Mechanical properties (elastic modulus E, yield strength σ_0.2, ultimate compressive strength σ_u) of the TNM-B1 + Y₂O₃ alloy after HIP and HIP + HT were determined using deformation diagrams (in the elastoplastic transition region). The σ_0.2 values of the obtained samples at 800 °C are comparable to those of cast TNM-B1 alloys (σ_0.2 = 400÷530 MPa), and the σ_u value increased by 150–200 MPa compared to cast alloys (σ_u = 880÷1000 MPa), due to the finer grain structure [29; 30] (see Table).

HT of the TNM-B1 + Y₂O₃ alloy samples after SLM + HIP increases σ_u by 20–100 MPa due to the formation of a lamellar microstructure.

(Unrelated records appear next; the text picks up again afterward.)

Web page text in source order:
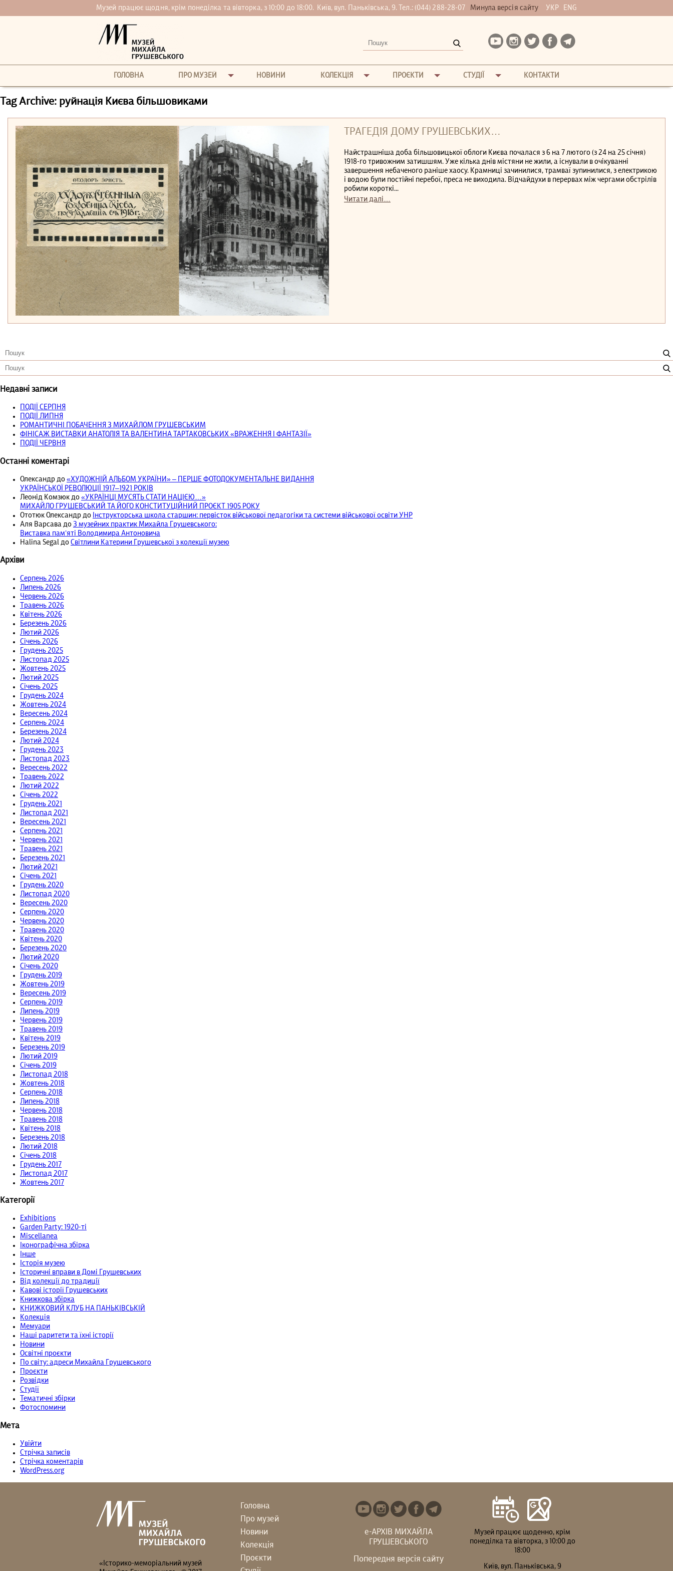
Музей працює щодня, крім понеділка та вівторка, з 10:00 до 18:00. Київ, вул. Паньківська, 9. Тел.:(044) 288-28-07 Минула версія сайту УКР ENG
ГОЛОВНА ПРО МУЗЕЙ НОВИНИ КОЛЕКЦІЯ ПРОЄКТИ СТУДІЇ КОНТАКТИ
Tag Archive: руйнація Києва більшовиками
ТРАГЕДІЯ ДОМУ ГРУШЕВСЬКИХ…
Найстрашніша доба більшовицької облоги Києва почалася з 6 на 7 лютого (з 24 на 25 січня)
1918-го тривожним затишшям. Уже кілька днів містяни не жили, а існували в очікуванні
завершення небаченого раніше хаосу. Крамниці зачинилися, трамваї зупинилися, з електрикою
і водою були постійні перебої, преса не виходила. Відчайдухи в перервах між чергами обстрілів
робили короткі...
Читати далі…
Недавні записи
ПОДІЇ СЕРПНЯ
ПОДІЇ ЛИПНЯ
РОМАНТИЧНІ ПОБАЧЕННЯ З МИХАЙЛОМ ГРУШЕВСЬКИМ
ФІНІСАЖ ВИСТАВКИ АНАТОЛІЯ ТА ВАЛЕНТИНА ТАРТАКОВСЬКИХ «ВРАЖЕННЯ І ФАНТАЗІЇ»
ПОДІЇ ЧЕРВНЯ
Останні коментарі
Олександр до «ХУДОЖНІЙ АЛЬБОМ УКРАЇНИ» – ПЕРШЕ ФОТОДОКУМЕНТАЛЬНЕ ВИДАННЯ
УКРАЇНСЬКОЇ РЕВОЛЮЦІЇ 1917‒1921 РОКІВ
Леонід Комзюк до «УКРАЇНЦІ МУСЯТЬ СТАТИ НАЦІЄЮ…»
МИХАЙЛО ГРУШЕВСЬКИЙ ТА ЙОГО КОНСТИТУЦІЙНИЙ ПРОЄКТ 1905 РОКУ
Ототюк Олександр до Інструкторська школа старшин: первісток військової педагогіки та системи військової освіти УНР
Аля Варсава до З музейних практик Михайла Грушевського:
Виставка пам’яті Володимира Антоновича
Halina Segal до Світлини Катерини Грушевської з колекції музею
Архіви
Серпень 2026
Липень 2026
Червень 2026
Травень 2026
Квітень 2026
Березень 2026
Лютий 2026
Січень 2026
Грудень 2025
Листопад 2025
Жовтень 2025
Лютий 2025
Січень 2025
Грудень 2024
Жовтень 2024
Вересень 2024
Серпень 2024
Березень 2024
Лютий 2024
Грудень 2023
Листопад 2023
Вересень 2022
Травень 2022
Лютий 2022
Січень 2022
Грудень 2021
Листопад 2021
Вересень 2021
Серпень 2021
Червень 2021
Травень 2021
Березень 2021
Лютий 2021
Січень 2021
Грудень 2020
Листопад 2020
Вересень 2020
Серпень 2020
Червень 2020
Травень 2020
Квітень 2020
Березень 2020
Лютий 2020
Січень 2020
Грудень 2019
Жовтень 2019
Вересень 2019
Серпень 2019
Липень 2019
Червень 2019
Травень 2019
Квітень 2019
Березень 2019
Лютий 2019
Січень 2019
Листопад 2018
Жовтень 2018
Серпень 2018
Липень 2018
Червень 2018
Травень 2018
Квітень 2018
Березень 2018
Лютий 2018
Січень 2018
Грудень 2017
Листопад 2017
Жовтень 2017
Категорії
Exhibitions
Garden Party: 1920-ті
Miscellanea
Іконографічна збірка
Інше
Історія музею
Історичні вправи в Домі Грушевських
Від колекції до традиції
Кавові історії Грушевських
Книжкова збірка
КНИЖКОВИЙ КЛУБ НА ПАНЬКІВСЬКІЙ
Колекція
Мемуари
Наші раритети та їхні історії
Новини
Освітні проєкти
По світу: адреси Михайла Грушевського
Проєкти
Розвідки
Студії
Тематичні збірки
Фотоспомини
Мета
Увійти
Стрічка записів
Стрічка коментарів
WordPress.org
«Історико-меморіальний музей
Головна
Про музей
Новини
Колекція
Проєкти
е-АРХІВ МИХАЙЛА
ГРУШЕВСЬКОГО
Попередня версія сайту
Музей працює щоденно, крім
понеділка та вівторка, з 10:00 до
18:00
Київ, вул. Паньківська, 9
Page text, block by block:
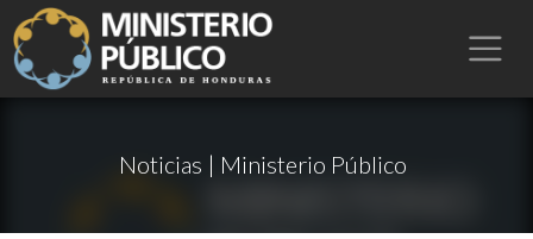
Noticias | Ministerio Público
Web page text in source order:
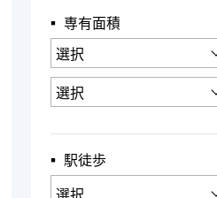
▪︎ 専有面積
▪︎ 駅徒歩
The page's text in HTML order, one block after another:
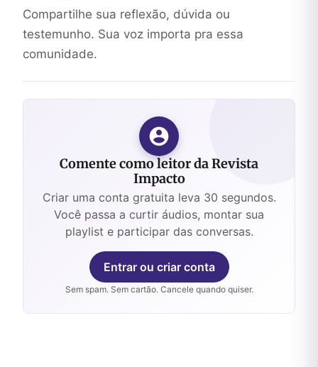
Compartilhe sua reflexão, dúvida ou
testemunho. Sua voz importa pra essa
comunidade.
Comente como leitor da Revista
Impacto
Criar uma conta gratuita leva 30 segundos.
Você passa a curtir áudios, montar sua
playlist e participar das conversas.
Entrar ou criar conta
Sem spam. Sem cartão. Cancele quando quiser.
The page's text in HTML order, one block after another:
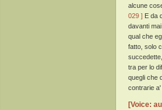
alcune
029 ] E da
davanti
qual che
fatto, solo
tra per lo
quegli che
contrarie a'
[Voice:
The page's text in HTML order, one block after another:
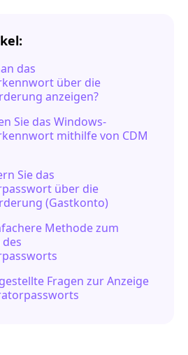
das
über die
anzeigen?
Sie das Windows-
mithilfe von CDM
Sie das
über die
(Gastkonto)
Methode zum
Fragen zur Anzeige
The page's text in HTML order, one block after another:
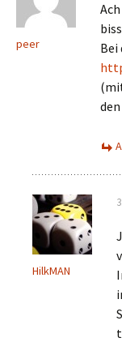
peer
Bei
den
HilkMAN
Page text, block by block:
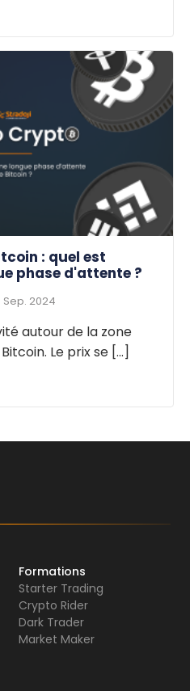
: quel est
phase d'attente ?
Sep. 2024
autour de la zone
Le prix se [...]
Formations
Starter Trading
Crypto Rider
Dark Trader
Market Maker
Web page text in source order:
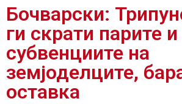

The strengthening effect is more noticeable at high test temperatures (900 to 1100 °С).

Conclusions

1. Powders of the 10–65 μm fraction with a high degree of particle spheroidization (up to 99 %) were obtained from SHS powders of the TNM-B1 + Y₂O₃ alloy. The influence of particle processing parameters in thermal plasma generated by a DC plasma torch was studied. It was found that this leads to significant changes in particle morphology and the production of a product with a high degree of spheroidization ranging from 88 to 97 %, depending on plasma stream enthalpy, plasma-forming gas composition, and precursor feed rate. At the maximum spheroidization degree, partial precursor evaporation was noted, leading to the formation of up to 7 wt. % of the nanosized fraction.

2. It was established that using hydrogen-containing thermal plasma increases the spheroidization degree of the product up to 99 %. At the same time, increasing the precursor feed rate from 0.6 to 2.4 kg/h decreases the spheroidization degree from 97 to 88 %. When processing powder in hydrogen-containing thermal plasma, the impurity oxygen concentration decreases from 0.8 to 0.13 wt. %, nitrogen impurities are halved, and hydrogen concentration decreases by an order of magnitude.

3. Experiments to optimize the SLM process identified regimes that allow building preforms with minimal defects and residual porosity. The best samples were obtained at a volumetric laser energy density of 40–50 J/mm³ (laser power around 60 W) and a scanning speed above 900 mm/s.

4. The influence of post-processing (HIP and HT) on the structure, phase composition, and mechanical properties of SLM samples from the TNM-B1 + Y₂O₃ alloy was studied. After HIP, the samples had nearly zero porosity with complete healing of structural defects, and additional thermal treatment ensured the transformation of the alloy’s equiaxed structure into a lamellar one.

5. Thermomechanical tests under uniaxial compression in the temperature range of 800 to 1100 °C revealed that the alloy with a lamellar structure in the SLM + HIP + HT state has increased strength values by 80–100 MPa. The best samples had the following properties at t = 800 °C: E = 115.2 GPa, σ_0.2 = 528 MPa, σ_u = 1148 MPa, and at 1100 °C: E = 48.2 GPa, σ_0.2 = 98 MPa, σ_u = 149 MPa.